## [TRY IT]
In the entries below, find the line with "offline : false [30, 20]" and the line with "Lucrative Ninjas Hackathon [5, 3, 123, 15]"; copy them and every line between them exactly, but not the pictures.
MATERIAL FOR THE TASK START
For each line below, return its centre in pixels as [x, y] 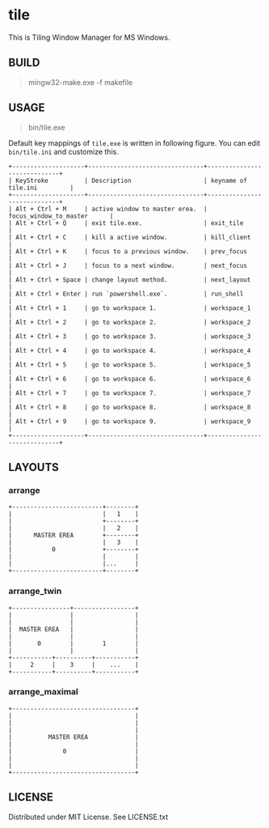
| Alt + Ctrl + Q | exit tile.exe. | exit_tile [126, 223]
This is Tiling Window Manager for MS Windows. [89, 37]
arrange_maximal [44, 692]
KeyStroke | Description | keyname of [132, 180]
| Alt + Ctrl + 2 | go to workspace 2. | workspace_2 [130, 322]
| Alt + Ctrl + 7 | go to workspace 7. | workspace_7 [130, 393]
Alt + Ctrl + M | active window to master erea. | [111, 209]
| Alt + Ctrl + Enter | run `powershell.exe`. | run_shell [126, 294]
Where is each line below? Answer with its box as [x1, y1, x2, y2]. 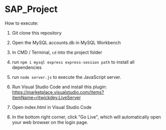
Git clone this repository [12, 30, 62, 36]
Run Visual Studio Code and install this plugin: [12, 84, 107, 90]
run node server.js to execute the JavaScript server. [12, 74, 121, 80]
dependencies [12, 64, 42, 70]
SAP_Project [5, 4, 58, 15]
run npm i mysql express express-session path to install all [12, 59, 135, 65]
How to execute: [5, 20, 39, 26]
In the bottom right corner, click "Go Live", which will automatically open [12, 114, 161, 120]
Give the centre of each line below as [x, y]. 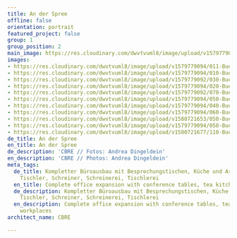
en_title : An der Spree [42, 145]
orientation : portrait [41, 27]
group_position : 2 [34, 47]
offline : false [30, 20]
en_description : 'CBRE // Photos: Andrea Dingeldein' [88, 159]
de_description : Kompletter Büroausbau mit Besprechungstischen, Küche [121, 191]
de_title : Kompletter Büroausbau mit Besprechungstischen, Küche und [118, 171]
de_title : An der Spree [42, 138]
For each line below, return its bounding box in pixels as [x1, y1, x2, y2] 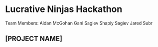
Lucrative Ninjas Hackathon [5, 3, 123, 15]
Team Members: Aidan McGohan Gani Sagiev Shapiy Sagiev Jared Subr [5, 20, 153, 26]
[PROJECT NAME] [5, 34, 62, 43]
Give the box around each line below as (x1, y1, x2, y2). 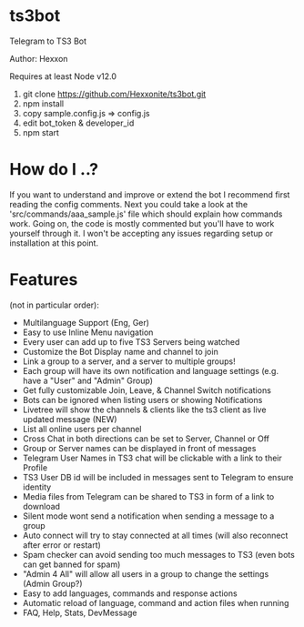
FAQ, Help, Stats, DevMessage (22, 607, 137, 618)
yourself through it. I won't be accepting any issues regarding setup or (9, 228, 273, 238)
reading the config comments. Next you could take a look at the (9, 198, 248, 209)
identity (22, 481, 52, 492)
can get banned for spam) (22, 559, 121, 570)
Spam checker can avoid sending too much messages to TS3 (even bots (22, 549, 296, 560)
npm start (22, 126, 59, 137)
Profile (22, 461, 48, 473)
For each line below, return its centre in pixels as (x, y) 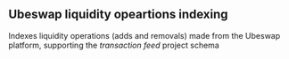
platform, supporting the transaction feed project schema (114, 45)
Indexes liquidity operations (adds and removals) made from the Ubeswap (144, 35)
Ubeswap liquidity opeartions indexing (118, 15)
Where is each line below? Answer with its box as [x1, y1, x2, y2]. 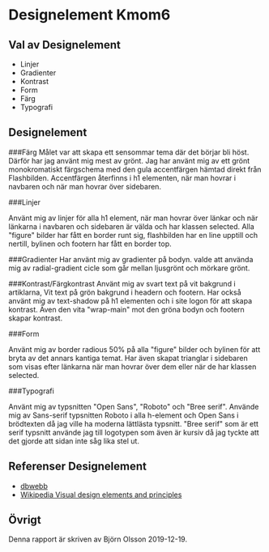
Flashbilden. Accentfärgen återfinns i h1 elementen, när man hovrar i [8, 172, 237, 183]
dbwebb [19, 481, 49, 490]
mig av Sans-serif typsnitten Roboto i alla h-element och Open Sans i [8, 410, 239, 420]
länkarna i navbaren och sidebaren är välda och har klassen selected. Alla [8, 221, 254, 231]
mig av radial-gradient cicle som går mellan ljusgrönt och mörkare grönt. [8, 263, 250, 273]
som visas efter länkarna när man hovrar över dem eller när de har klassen [8, 362, 257, 372]
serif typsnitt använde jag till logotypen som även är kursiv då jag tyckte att [8, 427, 259, 437]
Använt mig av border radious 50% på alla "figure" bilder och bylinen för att [8, 344, 261, 354]
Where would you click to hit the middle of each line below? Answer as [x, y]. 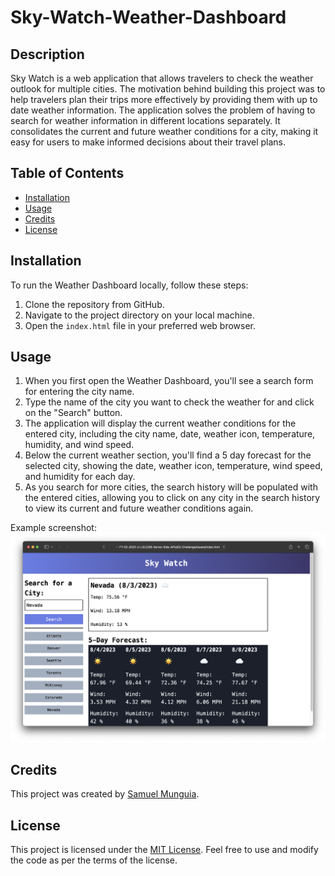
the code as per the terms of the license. [94, 860]
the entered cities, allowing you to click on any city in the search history [172, 498]
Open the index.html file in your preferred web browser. [140, 325]
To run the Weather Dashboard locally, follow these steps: [129, 285]
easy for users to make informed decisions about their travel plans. [148, 142]
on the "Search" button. [73, 413]
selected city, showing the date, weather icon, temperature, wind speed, [173, 466]
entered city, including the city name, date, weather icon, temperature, [170, 434]
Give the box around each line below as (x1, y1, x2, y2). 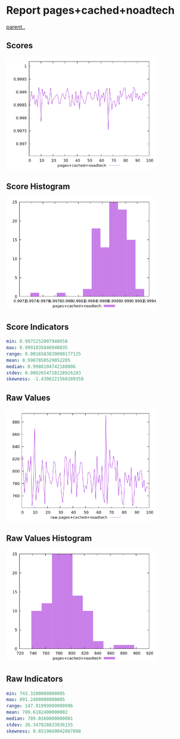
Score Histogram (6, 181, 70, 191)
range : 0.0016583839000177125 (6, 351, 82, 357)
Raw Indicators (6, 674, 64, 684)
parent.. (6, 23, 26, 30)
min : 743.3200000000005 (6, 690, 66, 697)
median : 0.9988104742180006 (6, 363, 76, 370)
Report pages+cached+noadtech (6, 4, 175, 17)
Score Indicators (6, 321, 69, 332)
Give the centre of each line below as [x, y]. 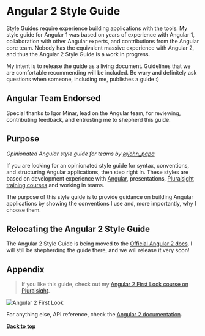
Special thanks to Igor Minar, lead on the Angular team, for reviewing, [94, 113]
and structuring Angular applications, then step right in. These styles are [98, 172]
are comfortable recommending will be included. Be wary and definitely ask [102, 72]
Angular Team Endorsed [54, 98]
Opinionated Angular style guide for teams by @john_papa [80, 154]
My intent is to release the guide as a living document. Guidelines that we [99, 66]
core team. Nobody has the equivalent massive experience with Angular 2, [100, 48]
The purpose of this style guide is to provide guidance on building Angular [100, 196]
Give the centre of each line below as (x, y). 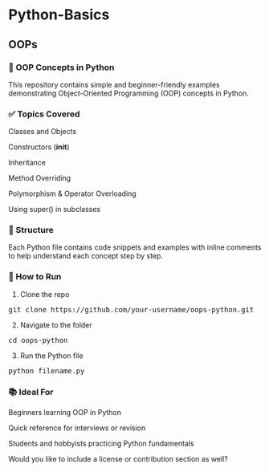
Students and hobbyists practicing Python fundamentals (101, 444)
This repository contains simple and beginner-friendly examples (114, 84)
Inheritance (27, 163)
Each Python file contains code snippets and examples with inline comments (135, 247)
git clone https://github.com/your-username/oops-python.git (131, 309)
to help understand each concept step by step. (86, 256)
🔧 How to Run (35, 277)
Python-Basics (59, 15)
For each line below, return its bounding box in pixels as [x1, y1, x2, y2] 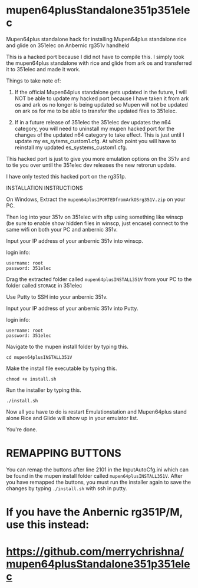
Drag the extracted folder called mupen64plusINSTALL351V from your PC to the [6, 275, 192, 283]
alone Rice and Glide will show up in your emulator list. [6, 414, 138, 421]
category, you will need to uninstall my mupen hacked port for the [14, 125, 175, 132]
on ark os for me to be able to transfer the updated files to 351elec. [14, 107, 177, 114]
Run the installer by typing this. [6, 387, 81, 394]
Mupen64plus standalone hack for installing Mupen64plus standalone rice [6, 35, 187, 42]
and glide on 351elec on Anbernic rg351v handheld [6, 42, 130, 49]
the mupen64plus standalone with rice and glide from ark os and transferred [6, 60, 192, 67]
MATERIAL FOR THE TASK END
## [YOUR SOLUTION]
offline : false [30, 20]
en_description : 'CBRE // Photos: Andrea Dingeldein' [88, 159]
de_description : Kompletter Büroausbau mit Besprechungstischen, Küche [121, 191]
de_title : Kompletter Büroausbau mit Besprechungstischen, Küche und [118, 171]
de_title : An der Spree [42, 138]
For each line below, return its bounding box in pixels as [x1, y1, x2, y2] 
Lucrative Ninjas Hackathon [5, 3, 123, 15]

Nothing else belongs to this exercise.